TEAM TITLE IMPLICATIONS: That's unfortunate for Iowa, because 141 and 149 figured to be Iowa's two biggest swing weights.  Iowa probably needs solid points out of at least one of those weights, maybe both.  Jeva will need to be at his very best to get many points here, though.  He's likely going to need to do a lot of damage in the consolation bracket.  141 is a weight where Penn State should be able to get quite a few points, given the presence of super-frosh Zain Retherford, but the fact that he got the #3 seed and will have to go through Logan Stieber to get to the finals is a boost for Iowa.  If Stieber can take care of business like he did at the Big Ten Tournament, that will be one fewer NCAA finalist for Penn State, denying them of some vital points.  Minnesota has #6 Chris Dardanes at this weight, but he has a sneaky-tough draw: Purdue's Danny Sabatello waits in the first round (Dardanes beat him 2-1 earlier this year, but Sabatello has been wrestling well of late), UNI's Joey Lazor is streaky but capable of pulling off an upset if they meet in the second round, and Penn State's Zain Retherford figures to send Dardanes packing to the consos if they meet up in the quarters.  Still, Minnesota needs Dardanes to be an All-American... and probably one a bit better than his #6 seeding.

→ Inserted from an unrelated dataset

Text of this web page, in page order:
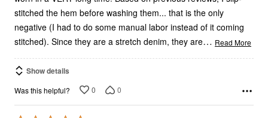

1 Drake Houdashelt JR Missouri 34-1
2 Nick Dardanes JR Minnesota 32-3
3 Chris Villalonga SR Cornell 31-2
4 Kendric Maple SR Oklahoma 22-4
5 Jason Tsirtsis RS FR Northwestern 27-3
6 Jake Sueflohn JR Nebraska 29-4
7 Augustus Sako SO Virginia 18-3
8 David Habat JR Edinboro 26-4
9 Eric Grajales SR Michigan 20-10
10 Zach Neibert SR Va T ech 22-7
11 Josh Kindig JR Okie State 20-8
12 Dylan Cottrell RS FR App State 26-1
13 Brody Grothus SO Iowa 23-10
14 Scott Sakaguchi SR Oregon State 29-9
15 Mitch Minotti RS FR Lehigh 22-8
16 Alexander Richardson SO Old Dominion 25-8

DEFENDING CHAMPION: Jordan Oliver, Oklahoma State

REPEAT ODDS: None; Oliver graduated after last season.

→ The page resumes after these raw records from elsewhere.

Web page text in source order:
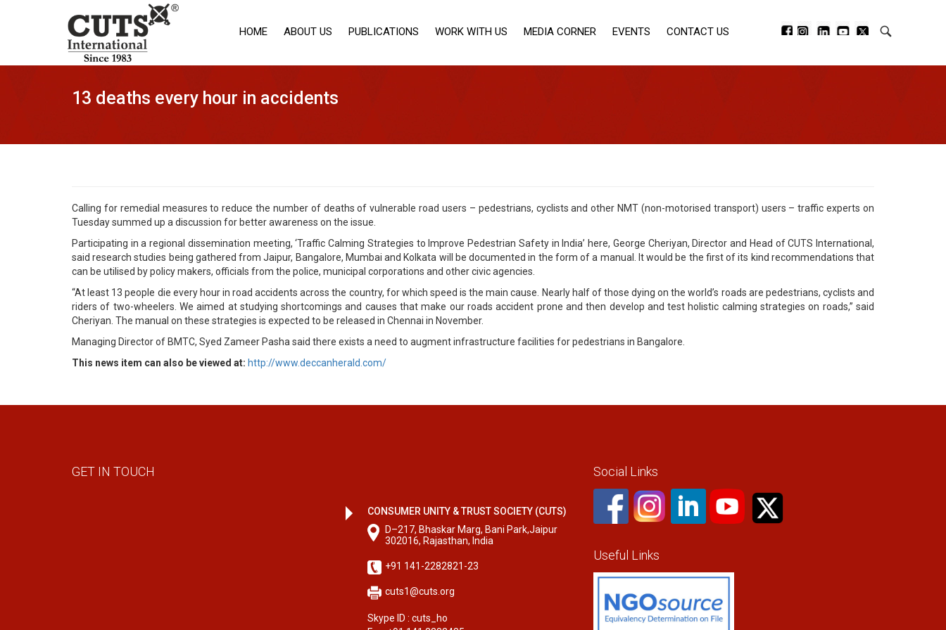
HOME ABOUT US PUBLICATIONS WORK WITH US MEDIA CORNER EVENTS CONTACT US
13 deaths every hour in accidents
Calling for remedial measures to reduce the number of deaths of vulnerable road users – pedestrians, cyclists and other NMT (non-motorised transport) users – traffic experts on
Tuesday summed up a discussion for better awareness on the issue.
Participating in a regional dissemination meeting, ‘Traffic Calming Strategies to Improve Pedestrian Safety in India’ here, George Cheriyan, Director and Head of CUTS International,
said research studies being gathered from Jaipur, Bangalore, Mumbai and Kolkata will be documented in the form of a manual. It would be the first of its kind recommendations that
can be utilised by policy makers, officials from the police, municipal corporations and other civic agencies.
“At least 13 people die every hour in road accidents across the country, for which speed is the main cause. Nearly half of those dying on the world’s roads are pedestrians, cyclists and
riders of two-wheelers. We aimed at studying shortcomings and causes that make our roads accident prone and then develop and test holistic calming strategies on roads,” said
Cheriyan. The manual on these strategies is expected to be released in Chennai in November.
Managing Director of BMTC, Syed Zameer Pasha said there exists a need to augment infrastructure facilities for pedestrians in Bangalore.
This news item can also be viewed at: http://www.deccanherald.com/
GET IN TOUCH
CONSUMER UNITY & TRUST SOCIETY (CUTS)
D–217, Bhaskar Marg, Bani Park,Jaipur
302016, Rajasthan, India
+91 141-2282821-23
cuts1@cuts.org
Skype ID : cuts_ho
Social Links
Useful Links

MAIN CHALLENGERS: The big kahuna at this weight, so to speak, is Missouri's Houdashelt, who lost only to Ohio's Tywan Claxton; he also pinned Dardanes and beat Maple and Sueflohn.  Dardanes seems over-seeded at #2 (see below), but he's a dangerous opponent.  Villalonga went 1-1 against Maple this year and suffered an oh-so-close loss to Dardanes.  Maple has dominated 149 the way he did 141 last year, but he's still very dangerous and very capable of some big wins.  Tsirtsis won a Big Ten title a few weeks ago and looks poised for big things at this weight, while Sueflohn is the #6 seed and very capable of giving the guys seeded ahead of him a run for their money.  The #1 ranking at this weight was a hot potato for several weeks this year before Hoobastank managed to settle things down, but it wouldn't surprise me to see a very wide open race here.

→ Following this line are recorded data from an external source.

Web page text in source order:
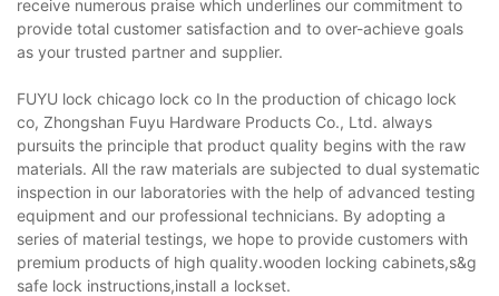
receive numerous praise which underlines our commitment to
provide total customer satisfaction and to over-achieve goals
as your trusted partner and supplier.
FUYU lock chicago lock co In the production of chicago lock
co, Zhongshan Fuyu Hardware Products Co., Ltd. always
pursuits the principle that product quality begins with the raw
materials. All the raw materials are subjected to dual systematic
inspection in our laboratories with the help of advanced testing
equipment and our professional technicians. By adopting a
series of material testings, we hope to provide customers with
premium products of high quality.wooden locking cabinets,s&g
safe lock instructions,install a lockset.
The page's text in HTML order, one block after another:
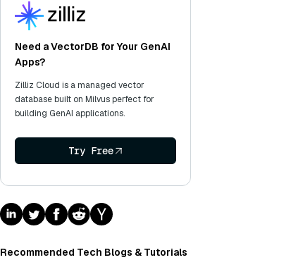
Need a VectorDB for Your GenAI
Apps?
Zilliz Cloud is a managed vector
database built on Milvus perfect for
building GenAI applications.
Try Free
Recommended Tech Blogs & Tutorials
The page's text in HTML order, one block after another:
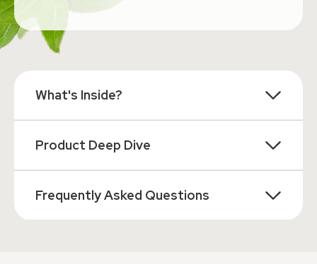
What's Inside?
Product Deep Dive
Frequently Asked Questions
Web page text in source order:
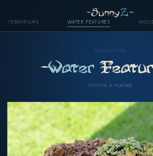
-SunnyZ-
TERRARIUMS WATER FEATURES
COLLECTION
-Water
CHOOSE A FEATURE

EGREGIOUS SEEDING BLUNDERS: You got some 'splainin to do, NCAA.  I mean... Nick Dardanes, #2 seed?  Nick Dardanes, 3rd place finisher at the Big Ten Tournament two weeks ago?  Dardanes does have a win this year over the #3 seed (Villalonga) and he went 1-1 against Tsirtsis... but you'd think the fact that Tsirtsis beat him a few weeks ago (at the Big Ten Tournament) would hold a little more weight than it apparently did.   After all, #3 Villalonga and #4 Maple also went 1-1 in head-to-head competition... but Villalonga got the more recent win and the higher seed.  Tsirtsis also seems low at the #5 seed; he won a Big Ten title (facing the toughest field at 149), beating Dardanes and Sueflohn to do so.

IOWA ANALYSIS: Grothus earned a #13 seed and faces West Virginia's Mike Morales in the first round; they've never wrestled one another before.  If he gets by him, Grothus will likely face Maple in the Round of 16; if that match goes down, I hope Brody brings his scrambling shoes, because he'll need them to elude Maple.  If he was able to get past Maple, though, Grothus would probably see Tsirtisis.  Grothus did beat him earlier this year, but T-shirt beat him pretty decisively in the rematch.  Still, the truth is that Grothus is going to have to beat some difficult opponents at some point -- either in the championship bracket or the consolation side -- if he wants to make the podium as an All-American this year.  If he can channel the form he found during the Midlands tournament, he can do just that.  Otherwise... well, the Curse of 149 might not be ready to call it quits yet.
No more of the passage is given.